━━━ Provided information
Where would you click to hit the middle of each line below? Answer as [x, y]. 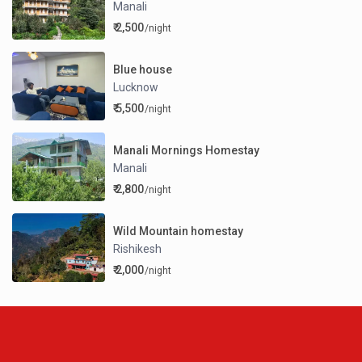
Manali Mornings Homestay [187, 150]
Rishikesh [138, 248]
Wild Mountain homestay [179, 231]
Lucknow [136, 87]
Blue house [143, 69]
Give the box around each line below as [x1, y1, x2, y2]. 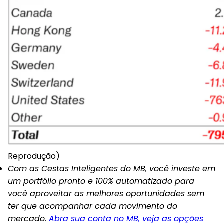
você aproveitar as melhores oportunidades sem [8, 188, 204, 199]
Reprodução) [8, 150, 60, 162]
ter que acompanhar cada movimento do [8, 200, 177, 212]
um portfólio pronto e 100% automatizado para [8, 175, 194, 187]
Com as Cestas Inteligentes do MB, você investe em [8, 163, 215, 174]
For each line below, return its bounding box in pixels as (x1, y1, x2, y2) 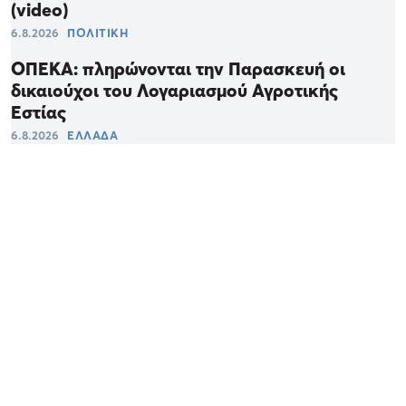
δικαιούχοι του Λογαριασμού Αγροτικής (11, 80, 338, 102)
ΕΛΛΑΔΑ (67, 128, 118, 143)
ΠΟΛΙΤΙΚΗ (67, 25, 128, 41)
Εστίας (11, 101, 66, 124)
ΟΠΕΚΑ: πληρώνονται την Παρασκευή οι (11, 58, 345, 81)
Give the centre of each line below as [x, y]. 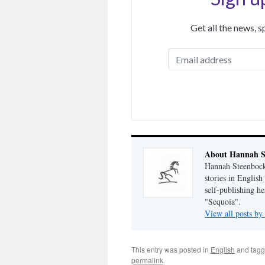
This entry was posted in [171, 249]
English [223, 249]
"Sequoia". [223, 201]
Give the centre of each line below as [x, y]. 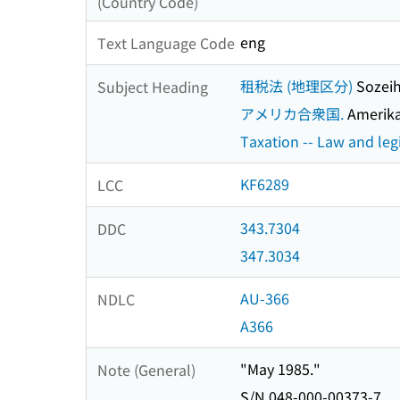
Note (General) [146, 369]
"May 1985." [280, 369]
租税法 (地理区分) [296, 86]
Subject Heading [153, 86]
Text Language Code [166, 42]
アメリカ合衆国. [292, 114]
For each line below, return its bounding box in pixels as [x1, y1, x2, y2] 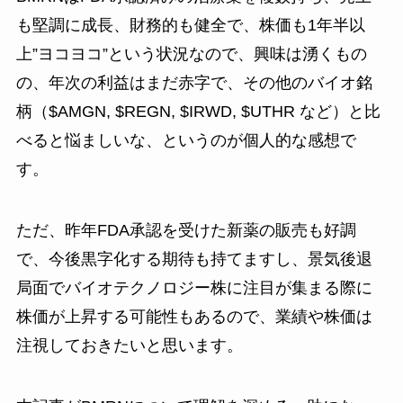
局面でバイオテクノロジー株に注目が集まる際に [15, 278, 372, 297]
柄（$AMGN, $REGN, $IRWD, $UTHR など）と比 [15, 102, 381, 121]
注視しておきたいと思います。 [15, 336, 243, 354]
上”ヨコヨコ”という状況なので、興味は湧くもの [15, 44, 367, 63]
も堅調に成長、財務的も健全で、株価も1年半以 [15, 15, 365, 34]
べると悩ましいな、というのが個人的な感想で [15, 130, 356, 149]
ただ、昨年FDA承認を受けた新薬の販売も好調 [15, 220, 356, 239]
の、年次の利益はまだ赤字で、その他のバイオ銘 [15, 73, 372, 92]
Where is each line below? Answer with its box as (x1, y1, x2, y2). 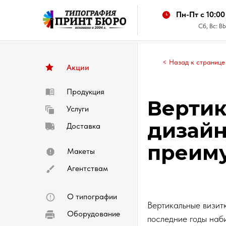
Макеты (67, 146, 95, 156)
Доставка (67, 121, 100, 131)
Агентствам (67, 163, 108, 173)
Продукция (67, 87, 104, 96)
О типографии (67, 192, 117, 201)
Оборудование (67, 209, 120, 218)
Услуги (67, 104, 89, 114)
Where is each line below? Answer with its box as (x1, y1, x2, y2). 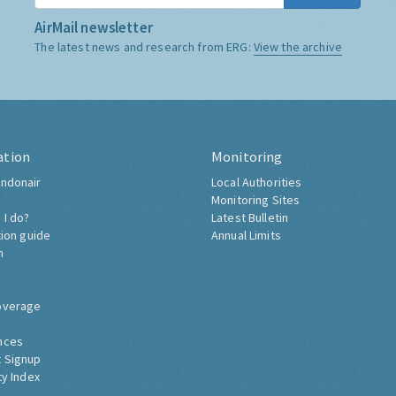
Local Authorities (211, 174, 302, 191)
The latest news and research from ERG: (34, 39, 254, 56)
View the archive (253, 39, 343, 56)
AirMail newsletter (34, 18, 153, 38)
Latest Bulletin (211, 209, 289, 226)
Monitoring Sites (211, 192, 301, 209)
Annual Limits (211, 227, 281, 244)
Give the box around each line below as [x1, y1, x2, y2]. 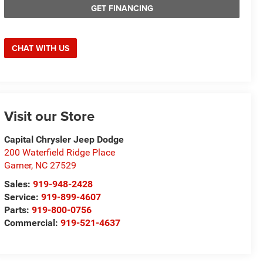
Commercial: [4, 217, 61, 229]
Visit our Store [4, 106, 95, 127]
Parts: [4, 204, 32, 216]
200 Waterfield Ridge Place [4, 147, 116, 159]
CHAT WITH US [12, 42, 70, 55]
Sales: [4, 178, 33, 190]
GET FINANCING [90, 2, 153, 15]
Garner [4, 160, 32, 171]
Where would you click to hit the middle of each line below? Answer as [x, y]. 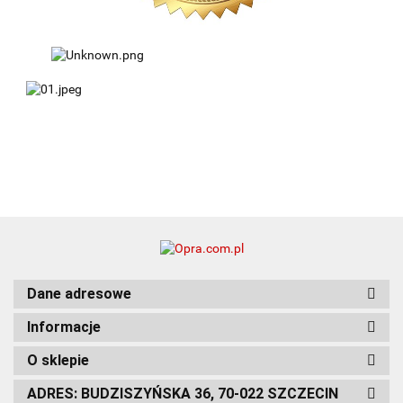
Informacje [64, 327]
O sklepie [58, 361]
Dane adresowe [79, 294]
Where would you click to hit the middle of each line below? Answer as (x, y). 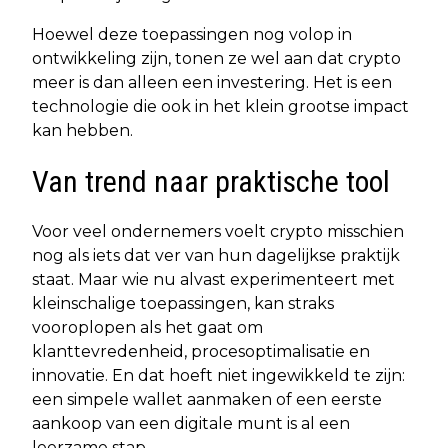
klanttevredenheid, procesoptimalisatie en (201, 351)
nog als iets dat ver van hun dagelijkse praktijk (216, 255)
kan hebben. (82, 130)
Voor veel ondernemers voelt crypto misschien (218, 231)
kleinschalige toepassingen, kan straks (183, 303)
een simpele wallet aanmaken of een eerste (207, 399)
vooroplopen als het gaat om (147, 327)
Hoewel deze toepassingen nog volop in (192, 34)
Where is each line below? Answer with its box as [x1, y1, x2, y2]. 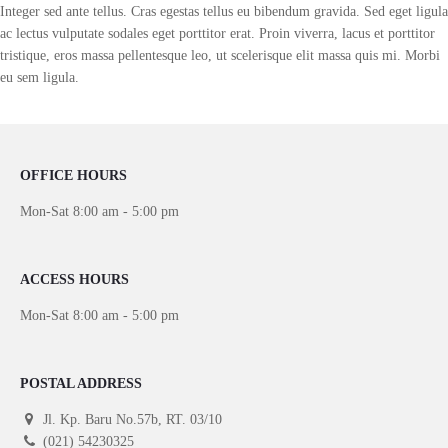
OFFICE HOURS [20, 168, 127, 184]
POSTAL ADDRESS [20, 376, 142, 392]
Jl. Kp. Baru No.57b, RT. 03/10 [43, 412, 222, 428]
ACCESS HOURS [20, 272, 129, 288]
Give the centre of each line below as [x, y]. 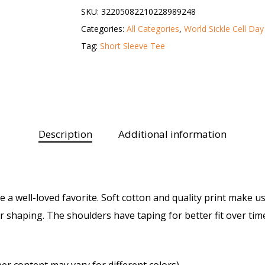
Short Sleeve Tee [132, 46]
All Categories [153, 28]
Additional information [172, 134]
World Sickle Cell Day [224, 28]
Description [65, 134]
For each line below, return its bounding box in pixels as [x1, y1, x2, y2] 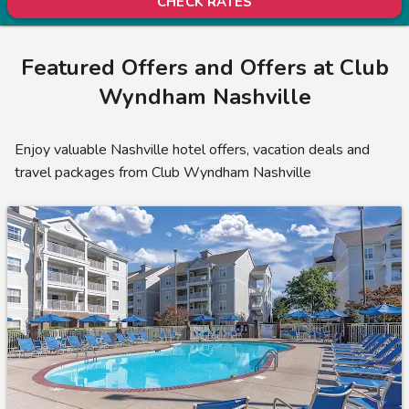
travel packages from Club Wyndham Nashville [15, 162, 311, 183]
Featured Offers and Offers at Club [20, 52, 389, 82]
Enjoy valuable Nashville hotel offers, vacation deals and [15, 139, 370, 160]
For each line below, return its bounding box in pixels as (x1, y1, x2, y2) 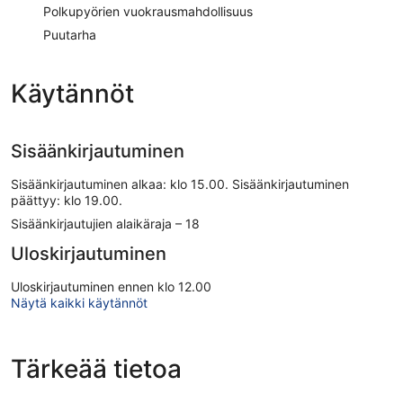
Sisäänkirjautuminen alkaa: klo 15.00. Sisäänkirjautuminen (11, 175, 349, 192)
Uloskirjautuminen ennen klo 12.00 (11, 278, 211, 294)
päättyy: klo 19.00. (11, 192, 122, 208)
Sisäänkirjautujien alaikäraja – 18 (11, 215, 200, 231)
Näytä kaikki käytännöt (11, 294, 148, 310)
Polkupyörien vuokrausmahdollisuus (43, 3, 253, 19)
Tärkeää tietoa (11, 353, 182, 384)
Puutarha (43, 26, 96, 42)
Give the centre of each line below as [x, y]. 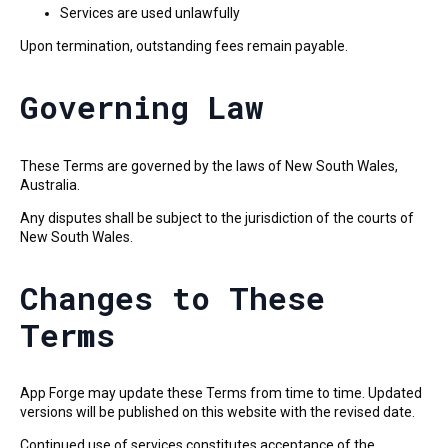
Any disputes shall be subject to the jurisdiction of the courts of [217, 217]
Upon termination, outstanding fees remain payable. [184, 45]
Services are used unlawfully [150, 12]
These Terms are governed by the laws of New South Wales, [209, 165]
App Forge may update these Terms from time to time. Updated [221, 393]
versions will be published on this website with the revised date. [217, 412]
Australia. [50, 184]
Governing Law [142, 107]
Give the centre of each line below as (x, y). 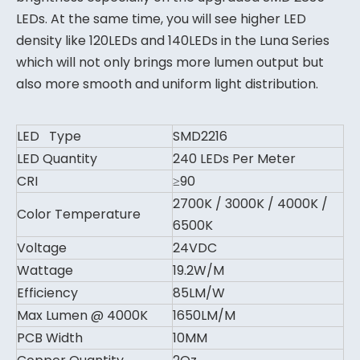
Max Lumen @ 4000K (82, 315)
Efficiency (47, 293)
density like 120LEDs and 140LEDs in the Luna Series (173, 41)
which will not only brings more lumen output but (170, 62)
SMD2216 (200, 136)
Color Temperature (79, 214)
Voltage (42, 248)
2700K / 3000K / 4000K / (250, 204)
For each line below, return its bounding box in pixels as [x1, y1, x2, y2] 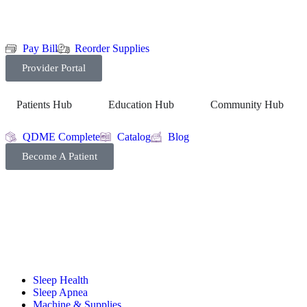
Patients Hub [16, 99, 72, 110]
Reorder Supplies [75, 42, 149, 54]
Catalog [117, 131, 151, 143]
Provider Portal [22, 62, 86, 73]
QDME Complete [23, 131, 100, 143]
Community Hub [210, 99, 284, 110]
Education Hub [108, 99, 174, 110]
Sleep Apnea [33, 286, 88, 298]
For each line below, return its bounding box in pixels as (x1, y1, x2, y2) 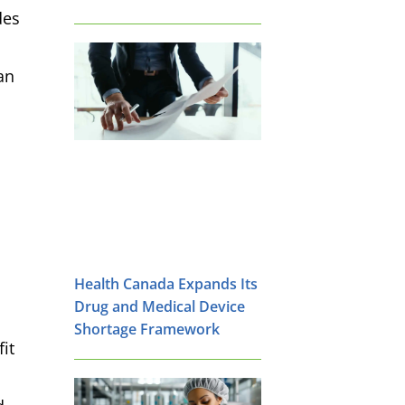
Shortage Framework (74, 318, 220, 339)
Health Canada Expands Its (74, 273, 258, 294)
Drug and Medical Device (74, 296, 245, 316)
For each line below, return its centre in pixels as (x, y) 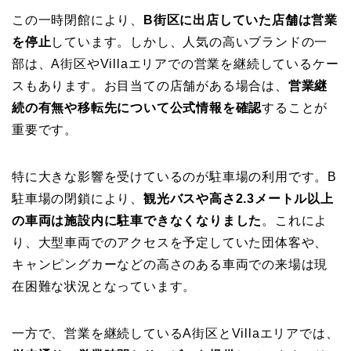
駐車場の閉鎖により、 (78, 199)
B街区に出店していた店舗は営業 (241, 20)
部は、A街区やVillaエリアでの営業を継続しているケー (175, 64)
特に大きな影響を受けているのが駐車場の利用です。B (174, 177)
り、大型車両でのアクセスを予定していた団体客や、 (170, 243)
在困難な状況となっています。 (104, 287)
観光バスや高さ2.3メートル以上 (239, 199)
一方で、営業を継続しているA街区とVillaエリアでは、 (175, 334)
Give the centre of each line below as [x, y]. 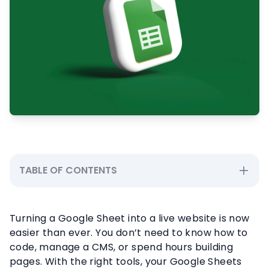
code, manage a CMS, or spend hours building [122, 247]
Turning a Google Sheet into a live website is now [130, 218]
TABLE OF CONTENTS [68, 170]
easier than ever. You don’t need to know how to [129, 232]
━━━━━━
Would you copy out all the data exactly, without the images?

## [Task response]
Where would you click to hit the middle of each line below? Answer as [x, y]. 
Manali Mornings Homestay [187, 150]
Rishikesh [138, 248]
Wild Mountain homestay [179, 231]
Lucknow [136, 87]
Blue house [143, 69]
Give the box around each line below as [x1, y1, x2, y2]. 
você aproveitar as melhores oportunidades sem [8, 188, 204, 199]
Reprodução) [8, 150, 60, 162]
ter que acompanhar cada movimento do [8, 200, 177, 212]
um portfólio pronto e 100% automatizado para [8, 175, 194, 187]
Com as Cestas Inteligentes do MB, você investe em [8, 163, 215, 174]
For each line below, return its bounding box in pixels as (x1, y1, x2, y2) 
δικαιούχοι του Λογαριασμού Αγροτικής (11, 80, 338, 102)
ΕΛΛΑΔΑ (67, 128, 118, 143)
ΠΟΛΙΤΙΚΗ (67, 25, 128, 41)
Εστίας (11, 101, 66, 124)
ΟΠΕΚΑ: πληρώνονται την Παρασκευή οι (11, 58, 345, 81)
Give the centre of each line below as [x, y]. 
This entry was posted in [171, 249]
English [223, 249]
"Sequoia". [223, 201]
Give the centre of each line below as [x, y]. 
Note (General) [146, 369]
"May 1985." [280, 369]
租税法 (地理区分) [296, 86]
Subject Heading [153, 86]
Text Language Code [166, 42]
アメリカ合衆国. [292, 114]
For each line below, return its bounding box in pixels as [x1, y1, x2, y2] 
局面でバイオテクノロジー株に注目が集まる際に [15, 278, 372, 297]
柄（$AMGN, $REGN, $IRWD, $UTHR など）と比 [15, 102, 381, 121]
注視しておきたいと思います。 [15, 336, 243, 354]
上”ヨコヨコ”という状況なので、興味は湧くもの [15, 44, 367, 63]
も堅調に成長、財務的も健全で、株価も1年半以 [15, 15, 365, 34]
べると悩ましいな、というのが個人的な感想で [15, 130, 356, 149]
ただ、昨年FDA承認を受けた新薬の販売も好調 [15, 220, 356, 239]
の、年次の利益はまだ赤字で、その他のバイオ銘 [15, 73, 372, 92]
Where is each line below? Answer with its box as (x1, y1, x2, y2). 
Макеты (67, 146, 95, 156)
Доставка (67, 121, 100, 131)
Агентствам (67, 163, 108, 173)
Продукция (67, 87, 104, 96)
О типографии (67, 192, 117, 201)
Оборудование (67, 209, 120, 218)
Услуги (67, 104, 89, 114)
Where is each line below? Answer with its box as (x1, y1, x2, y2). 
Local Authorities (211, 174, 302, 191)
The latest news and research from ERG: (34, 39, 254, 56)
View the archive (253, 39, 343, 56)
AirMail newsletter (34, 18, 153, 38)
Latest Bulletin (211, 209, 289, 226)
Monitoring Sites (211, 192, 301, 209)
Annual Limits (211, 227, 281, 244)
Give the box around each line below as [x1, y1, x2, y2]. 
Commercial: [4, 217, 61, 229]
Visit our Store [4, 106, 95, 127]
Parts: [4, 204, 32, 216]
200 Waterfield Ridge Place [4, 147, 116, 159]
CHAT WITH US [12, 42, 70, 55]
Sales: [4, 178, 33, 190]
GET FINANCING [90, 2, 153, 15]
Garner [4, 160, 32, 171]
Where would you click to hit the middle of each line below? Answer as [x, y]. 
Informacje [64, 327]
O sklepie [58, 361]
Dane adresowe [79, 294]
Where would you click to hit the middle of each line below? Answer as (x, y). 
klanttevredenheid, procesoptimalisatie en (201, 351)
nog als iets dat ver van hun dagelijkse praktijk (216, 255)
kan hebben. (82, 130)
Voor veel ondernemers voelt crypto misschien (218, 231)
kleinschalige toepassingen, kan straks (183, 303)
een simpele wallet aanmaken of een eerste (207, 399)
vooroplopen als het gaat om (147, 327)
Hoewel deze toepassingen nog volop in (192, 34)
Where is each line below? Answer with its box as [x1, y1, x2, y2]. 
OFFICE HOURS [20, 168, 127, 184]
POSTAL ADDRESS [20, 376, 142, 392]
Jl. Kp. Baru No.57b, RT. 03/10 [43, 412, 222, 428]
ACCESS HOURS [20, 272, 129, 288]
Give the centre of each line below as [x, y]. 
Short Sleeve Tee [132, 46]
All Categories [153, 28]
Additional information [172, 134]
World Sickle Cell Day [224, 28]
Description [65, 134]
For each line below, return its bounding box in pixels as [x1, y1, x2, y2] 
travel packages from Club Wyndham Nashville [15, 162, 311, 183]
Featured Offers and Offers at Club [20, 52, 389, 82]
Enjoy valuable Nashville hotel offers, vacation deals and [15, 139, 370, 160]
For each line below, return its bounding box in pixels as (x1, y1, x2, y2) 
Sisäänkirjautuminen alkaa: klo 15.00. Sisäänkirjautuminen (11, 175, 349, 192)
Uloskirjautuminen ennen klo 12.00 (11, 278, 211, 294)
päättyy: klo 19.00. (11, 192, 122, 208)
Sisäänkirjautujien alaikäraja – 18 (11, 215, 200, 231)
Näytä kaikki käytännöt (11, 294, 148, 310)
Polkupyörien vuokrausmahdollisuus (43, 3, 253, 19)
Tärkeää tietoa (11, 353, 182, 384)
Puutarha (43, 26, 96, 42)
Give the centre of each line below as [x, y]. 
Any disputes shall be subject to the jurisdiction of the courts of [217, 217]
Upon termination, outstanding fees remain payable. [184, 45]
Services are used unlawfully [150, 12]
These Terms are governed by the laws of New South Wales, [209, 165]
App Forge may update these Terms from time to time. Updated [221, 393]
versions will be published on this website with the revised date. [217, 412]
Australia. [50, 184]
Governing Law [142, 107]
Give the centre of each line below as (x, y). 
Max Lumen @ 4000K (82, 315)
Efficiency (47, 293)
density like 120LEDs and 140LEDs in the Luna Series (173, 41)
which will not only brings more lumen output but (170, 62)
SMD2216 (200, 136)
Color Temperature (79, 214)
Voltage (42, 248)
2700K / 3000K / 4000K / (250, 204)
For each line below, return its bounding box in pixels as [x1, y1, x2, y2] 
Patients Hub [16, 99, 72, 110]
Reorder Supplies [75, 42, 149, 54]
Catalog [117, 131, 151, 143]
Provider Portal [22, 62, 86, 73]
QDME Complete [23, 131, 100, 143]
Community Hub [210, 99, 284, 110]
Education Hub [108, 99, 174, 110]
Sleep Apnea [33, 286, 88, 298]
For each line below, return its bounding box in pixels as (x1, y1, x2, y2) 
Shortage Framework (74, 318, 220, 339)
Health Canada Expands Its (74, 273, 258, 294)
Drug and Medical Device (74, 296, 245, 316)
For each line below, return its centre in pixels as (x, y) 
駐車場の閉鎖により、 (78, 199)
B街区に出店していた店舗は営業 (241, 20)
部は、A街区やVillaエリアでの営業を継続しているケー (175, 64)
特に大きな影響を受けているのが駐車場の利用です。B (174, 177)
り、大型車両でのアクセスを予定していた団体客や、 (170, 243)
在困難な状況となっています。 (104, 287)
観光バスや高さ2.3メートル以上 (239, 199)
一方で、営業を継続しているA街区とVillaエリアでは、 (175, 334)
Give the centre of each line below as [x, y]. 
code, manage a CMS, or spend hours building [122, 247]
Turning a Google Sheet into a live website is now [130, 218]
TABLE OF CONTENTS [68, 170]
easier than ever. You don’t need to know how to [129, 232]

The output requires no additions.